La catástrofe la vemos cada día. Tiene altavoces. El poema hay que buscarlo: en las sonrisas, en el humor que aligera el alma y en la vida que no pesa.

El verso está en una pareja muy joven y vestida como quien tiene poco que espera de buena mañana en la parada del autobús junto al carro de su bebé. Están callados y serios, apoyados uno sobre el otro para compartir el calor. Tienen demasiados problemas encima como para pensar en el futuro.
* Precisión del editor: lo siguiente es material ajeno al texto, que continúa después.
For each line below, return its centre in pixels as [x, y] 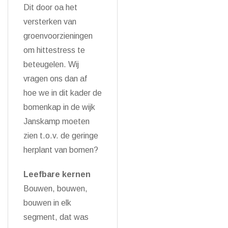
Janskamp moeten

La rima está en una madre y una hija adolescente que se paran en medio del paso de cebra y la casi aún niña sonríe al sacar el móvil y retratar el atardecer rojo de un día frío de invierno. Ser feliz no debe de ser tan complicado parece que quieren decir.

El ritmo y la música están en el tipo que recoge las sillas y enrolla el cable del micrófono tras la conferencia del día. Hace diez años que dedica sus tardes a la asociación por nada, por sentir que no está solo y creer que los gestos pequeños construyen un mundo mejor antes que las grandes palabras. Por compartir una sonrisa antes de irse solo a casa. El poema no pesa, pero es más real, aunque tú no lo sepas, que la catástrofe que espera en el televisor o en el móvil.